= Ogbunike Caves =

Caves in Ogbunike, Anambra State, Nigeria

The Ogbunike Caves are located in Ogbunike, Anambra State, southeastern Nigeria.

==Site description==
Located in a valley blanketed by tropical rain forest, the collection of caves has been in use over centuries by local people for whom it has particular spiritual significance. This spiritual significance is still apparent, as the "Ime Ogba" celebration is undertaken every year to commemorate the discovery of the caves.

Descending into the valley where the caves are located is a lengthy walkway made up of about 317 steps said to have been constructed by the Anambra State Government in the mid 90s. Visitors must remove their shoes before entering the caves, as per tradition.
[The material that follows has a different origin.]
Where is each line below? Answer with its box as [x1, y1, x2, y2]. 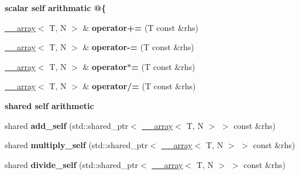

The main cave consists of a massive structure with a big open chamber of about 5m high, 10m wide and 30m long at the entrance. There are ten tunnels at the main chamber leading to different directions. Within the tunnels are big chambers and other tunnels of varying lengths, some of which are inter connected. The caves are occupied by a large colony of bats of various sizes. There are streams and body of water at various places. A stream flows out from one of the tunnels into a rapid flowing river (River Nkissa). At the meeting point of the river and the stream one can feel the warm water from the caves and the cold river water.
Beside this portion of the river is a table land of about 5 X 5 square meters used as a relaxation spot by visitors to the caves. The immediate environment of the caves up to about 200 meters radius is a thick tropical rainforest type of vegetation. The site has sufficient boundaries (20 hectares) to protect its values from direct effects of human encroachment.